The problem is that insulin is pumped out in such large amounts that blood sugar levels can then become too low. Quick drops in blood sugar levels result in a “crash”, or loss of energy, and the body then craves another “hit”, so to speak. When this craving is indulged, the cycle repeats itself, creating a “yo-yo” or “roller coaster” effect of ups and downs in blood sugar levels.

It’s Not Just the Sugar

     It is important to note at this point that it is not only refined sugar that creates this imbalance in the blood stream. What many people do not realize is that refined carbohydrates quickly convert to sugar once inside the digestive tract and produce the same effect.  It is not just the cookies, cakes and other dessert items made from refined white flour that raise glucose and insulin levels. Many other popular refined grain products like breads, rolls, bagels, hamburger buns, cereals, crackers, pizza dough, tortillas, pretzels and other snack items, which are consumed in such abundance in the diets of most people today, significantly contribute to the problem.

     The main way to get off the blood sugar “roller coaster” is to stabilize blood sugar levels by avoiding foods with a high glycemic index. The glycemic index is a numerical scale from 0-100 that was developed to reflect how much a food raises blood sugar after its consumption in comparison with other foods. It is a beneficial tool for understanding how quickly carbohydrates in a food turn into sugar in the blood and can help a person avoid foods that release glucose into the bloodstream too quickly. The faster that high glycemic foods convert to glucose in the digestive tract, the more rapidly the blood sugar level rises and the greater amount of insulin is released by the pancreas in response to that rise. Low glycemic foods, however, are digested and absorbed more slowly and are less likely to trigger an insulin reaction. This is because they contain the needed fiber and nutrients for the breakdown and digestion of their sugars. These foods contain nutrients that can process their sugars and carbohydrates without stressing the body. The high glycemic foods, however, do not have the proteins, fats and fiber to balance their higher amounts of sugar. Therefore, the sugar has to be handled by the body by causing the pancreas to release insulin. As we have learned, chronic high levels of insulin cause decreased insulin sensitivity (insulin resistance) and also promote the storage of fat.

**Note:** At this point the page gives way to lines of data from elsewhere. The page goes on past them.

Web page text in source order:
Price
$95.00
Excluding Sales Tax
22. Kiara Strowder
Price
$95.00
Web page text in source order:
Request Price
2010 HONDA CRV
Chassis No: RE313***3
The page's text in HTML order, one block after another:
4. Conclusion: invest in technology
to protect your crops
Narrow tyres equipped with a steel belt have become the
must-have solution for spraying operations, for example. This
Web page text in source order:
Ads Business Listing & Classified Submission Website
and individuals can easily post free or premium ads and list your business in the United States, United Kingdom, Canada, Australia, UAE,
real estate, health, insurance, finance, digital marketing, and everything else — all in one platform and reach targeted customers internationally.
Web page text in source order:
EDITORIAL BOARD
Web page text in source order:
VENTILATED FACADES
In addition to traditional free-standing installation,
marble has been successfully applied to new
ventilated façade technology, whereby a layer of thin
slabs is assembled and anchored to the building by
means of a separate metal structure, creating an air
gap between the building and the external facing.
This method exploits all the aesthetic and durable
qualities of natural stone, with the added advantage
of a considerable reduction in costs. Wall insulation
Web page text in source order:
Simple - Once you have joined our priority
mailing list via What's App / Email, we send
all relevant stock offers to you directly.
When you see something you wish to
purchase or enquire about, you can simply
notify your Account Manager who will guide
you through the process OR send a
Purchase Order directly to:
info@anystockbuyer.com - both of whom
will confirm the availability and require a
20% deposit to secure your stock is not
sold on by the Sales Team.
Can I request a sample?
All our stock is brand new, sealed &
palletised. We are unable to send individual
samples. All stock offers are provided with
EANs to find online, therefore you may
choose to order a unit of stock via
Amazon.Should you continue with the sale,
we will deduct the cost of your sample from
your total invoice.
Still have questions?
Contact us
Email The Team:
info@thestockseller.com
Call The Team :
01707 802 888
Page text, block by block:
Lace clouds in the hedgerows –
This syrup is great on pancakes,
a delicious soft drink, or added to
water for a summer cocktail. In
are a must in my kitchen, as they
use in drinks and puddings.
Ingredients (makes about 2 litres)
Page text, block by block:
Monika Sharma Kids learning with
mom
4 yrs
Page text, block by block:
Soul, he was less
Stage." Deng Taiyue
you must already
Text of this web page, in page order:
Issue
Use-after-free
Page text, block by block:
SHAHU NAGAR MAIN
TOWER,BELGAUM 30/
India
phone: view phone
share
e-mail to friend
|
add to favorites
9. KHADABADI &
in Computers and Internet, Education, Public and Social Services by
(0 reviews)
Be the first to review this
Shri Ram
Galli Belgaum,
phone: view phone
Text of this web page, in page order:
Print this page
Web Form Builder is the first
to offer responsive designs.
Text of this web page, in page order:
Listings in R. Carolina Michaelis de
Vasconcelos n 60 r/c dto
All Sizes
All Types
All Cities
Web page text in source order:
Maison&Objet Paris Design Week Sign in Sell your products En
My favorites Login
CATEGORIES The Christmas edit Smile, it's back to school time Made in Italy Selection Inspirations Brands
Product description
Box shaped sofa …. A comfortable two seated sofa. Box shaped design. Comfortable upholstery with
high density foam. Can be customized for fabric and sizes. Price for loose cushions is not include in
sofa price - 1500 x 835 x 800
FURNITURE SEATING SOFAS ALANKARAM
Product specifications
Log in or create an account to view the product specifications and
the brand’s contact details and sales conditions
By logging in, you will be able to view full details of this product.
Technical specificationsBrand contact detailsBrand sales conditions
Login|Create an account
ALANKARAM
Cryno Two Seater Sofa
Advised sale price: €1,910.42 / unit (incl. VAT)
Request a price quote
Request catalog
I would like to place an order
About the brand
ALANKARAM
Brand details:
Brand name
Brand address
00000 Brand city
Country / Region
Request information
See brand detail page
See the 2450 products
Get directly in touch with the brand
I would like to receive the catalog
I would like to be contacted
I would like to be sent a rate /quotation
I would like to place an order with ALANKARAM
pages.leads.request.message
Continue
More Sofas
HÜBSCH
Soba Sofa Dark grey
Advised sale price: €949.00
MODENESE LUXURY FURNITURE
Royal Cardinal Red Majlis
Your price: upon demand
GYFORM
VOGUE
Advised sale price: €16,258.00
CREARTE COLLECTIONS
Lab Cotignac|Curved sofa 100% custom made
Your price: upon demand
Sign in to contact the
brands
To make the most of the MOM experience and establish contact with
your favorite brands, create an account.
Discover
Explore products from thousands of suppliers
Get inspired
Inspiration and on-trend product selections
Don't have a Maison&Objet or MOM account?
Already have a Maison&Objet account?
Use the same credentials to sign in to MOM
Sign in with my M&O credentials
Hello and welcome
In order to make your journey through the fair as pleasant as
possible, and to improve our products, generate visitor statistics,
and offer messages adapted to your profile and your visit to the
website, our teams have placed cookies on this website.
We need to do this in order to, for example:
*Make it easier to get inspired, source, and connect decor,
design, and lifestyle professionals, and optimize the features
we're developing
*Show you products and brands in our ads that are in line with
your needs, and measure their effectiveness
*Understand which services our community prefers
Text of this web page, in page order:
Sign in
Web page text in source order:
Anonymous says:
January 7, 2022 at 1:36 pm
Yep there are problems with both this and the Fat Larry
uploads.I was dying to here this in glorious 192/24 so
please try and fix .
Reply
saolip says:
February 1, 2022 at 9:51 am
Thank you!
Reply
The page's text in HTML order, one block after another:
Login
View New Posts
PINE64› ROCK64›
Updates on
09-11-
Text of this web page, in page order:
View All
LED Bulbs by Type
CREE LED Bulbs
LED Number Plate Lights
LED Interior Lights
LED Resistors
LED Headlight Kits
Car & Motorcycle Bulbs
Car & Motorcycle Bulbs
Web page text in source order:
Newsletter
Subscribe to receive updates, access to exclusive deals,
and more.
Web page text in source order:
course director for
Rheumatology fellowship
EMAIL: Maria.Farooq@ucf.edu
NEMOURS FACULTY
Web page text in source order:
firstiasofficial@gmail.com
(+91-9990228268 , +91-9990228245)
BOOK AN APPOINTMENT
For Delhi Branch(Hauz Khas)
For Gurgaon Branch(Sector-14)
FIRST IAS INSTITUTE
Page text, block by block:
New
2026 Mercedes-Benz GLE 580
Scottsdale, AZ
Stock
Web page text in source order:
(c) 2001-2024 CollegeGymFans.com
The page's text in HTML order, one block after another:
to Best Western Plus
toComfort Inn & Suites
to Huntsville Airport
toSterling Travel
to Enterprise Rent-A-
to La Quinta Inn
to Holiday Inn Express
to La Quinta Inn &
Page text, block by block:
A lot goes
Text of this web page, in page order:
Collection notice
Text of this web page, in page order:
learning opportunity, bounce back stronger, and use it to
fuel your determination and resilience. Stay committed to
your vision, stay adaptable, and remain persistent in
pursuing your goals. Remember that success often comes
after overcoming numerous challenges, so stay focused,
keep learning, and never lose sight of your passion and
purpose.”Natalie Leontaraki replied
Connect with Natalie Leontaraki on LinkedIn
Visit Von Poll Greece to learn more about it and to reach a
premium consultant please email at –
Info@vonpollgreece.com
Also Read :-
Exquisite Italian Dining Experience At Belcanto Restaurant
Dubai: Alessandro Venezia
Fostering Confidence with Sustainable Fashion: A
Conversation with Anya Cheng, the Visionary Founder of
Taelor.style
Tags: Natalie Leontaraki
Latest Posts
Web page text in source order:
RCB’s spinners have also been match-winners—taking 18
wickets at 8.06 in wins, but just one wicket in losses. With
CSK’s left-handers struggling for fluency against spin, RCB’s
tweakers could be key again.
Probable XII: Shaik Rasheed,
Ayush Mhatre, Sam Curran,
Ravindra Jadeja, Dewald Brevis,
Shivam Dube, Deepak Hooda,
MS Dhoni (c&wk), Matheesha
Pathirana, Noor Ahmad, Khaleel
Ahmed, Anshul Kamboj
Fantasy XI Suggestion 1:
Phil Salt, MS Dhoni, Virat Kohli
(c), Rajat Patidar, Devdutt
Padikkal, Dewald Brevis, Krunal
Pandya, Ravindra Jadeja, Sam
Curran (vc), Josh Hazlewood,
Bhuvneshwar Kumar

     Another method of evaluating how a food will affect blood sugar levels is to discover the carbohydrate density of that food. Not all low glycemic foods are low in carbohydrates. If you subtract the total grams of fiber (a type of carbohydrate that does not raise glucose levels) from the total grams of carbohydrates, you will discover what is known as “carbohydrate density”.  A refined grain-based food such as pasta can have a low to moderate glycemic index rating, yet be high in carbohydrates and calories.  A cup of dried refined pasta, for instance, is actually equivalent to a cup of sugar in the way in which it affects glucose levels, not to mention that it has very little nutritional value. When choosing a food that will keep blood sugar levels stable and promote the best health possible, select those which nutrient dense, low on the glycemic index scale, and low in total carbohydrate density.

How Cravings are Created

     Another way in which sugar creates an addictive cycle is the manner in which it over-activates the reward system of the brain, much the same as do drugs or alcohol.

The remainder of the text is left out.